Pensez-vous que l'attelage Zida-Kafando va tenir ?

Je ne suis pas un devin, je ne sais pas, mais déjà je suis contre cet attelage. Je le dis clairement. Kafando, ce sont eux qui l'ont amené, ensuite, Zida devient Premier ministre, puis l'armée a des postes au CNT, je suis sûr que sur les 25 postes du gouvernement, l'armée aura 10 places, mais finalement où se trouve la transition civile, si ça doit se passer comme ça? Moi je suis désolé, mais les gens ne font pas de bonnes lectures, on se contente du superficiel. Au RSP, il y avait un numéro un, c'est le colonel Kéré, Zida n'était que le second, ensuite, au-dessus d'eux, se trouve Diendéré qui était le chef d'état-major particulier de la présidence. Vous pensez que sincèrement Zida peut venir faire de l'ombre à ces deux personnes ? Il surgit comme ça, sous prétexte que les troupes n'aimaient pas les deux. Zida, ce sont eux qui dirigeaient les troupes ? Mais, vous ne voyez pas que quelque chose n'est pas claire ? Soyons sérieux quand même.

Est-ce le scénario Jean-Baptiste/ Thomas Sankara ?

Moi en tant que sankariste, si c'est ce scénario, tant mieux, j'applaudirais, mais je pense que ce n'est même pas ce scénario. Moi je sens qu'il y a quelque chose qui n'est pas claire. Je suis désolé, je n'ai pas les preuves, je n'ai pas peut-être les arguments, mais je sais qu'en mon for intérieur, il y a trop de zones d'ombre, si vous regardez comment, cela s'est passé. Si c'était aussi facile que Zida prenne le pouvoir, donc il pouvait depuis longtemps, faire un coup d'Etat. Cela veut dire qu'au sein du RSP, Diendéré, Kéré et Blaise n'étaient rien, Blaise ne maîtrisait rien. Arriver à décagnoter le chef d'état-major de la présidence, décagnoter Diendéré qui était son supérieur, son premier supérieur, le commandant Kéré et, vous pensez que c'est par l'intelligence, la force de Zida. S'il avait une telle force, je vous assure qu'il n'y aurait pas eu la sérénité au sein du RSP, durant tous ces 27 ans, ça je suis sûr.

Avez-vous confiance à la transition engagée ?

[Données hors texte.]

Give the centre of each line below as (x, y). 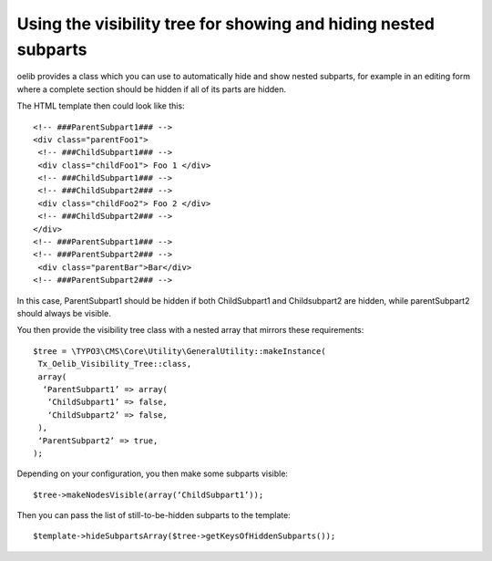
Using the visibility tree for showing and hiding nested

Non, au vu de ce que j'ai dit, je ne peux pas avoir confiance, pour vous dire la vérité, j'attends de voir. Mais ce dont je suis sûr, la révolution a été confisquée. Tous ces gens qui sont sortis, c'est la désillusion totale, ce n'est pas ce scénario qu'on avait imaginé, on a volé notre révolution et c'est ce qui s'est passé en Egypte, en Tunisie, en Libye. Le peuple a fait un premier saut, mais il y a un deuxième saut à faire et au Burkina aussi, il faut qu'on fasse ce deuxième saut, sinon le premier ne suffit pas.

L'UNIR/PS va-telle présenter un candidat dans 1 an ?

L'UNIR, ce n'est pas moi seul, donc je ne saurais pour le moment, vous donner une réponse, mais c'est sûr que dans les mois à venir, la position de l'UNIR sera connue par rapport à cette question de la présidentielle de 2015.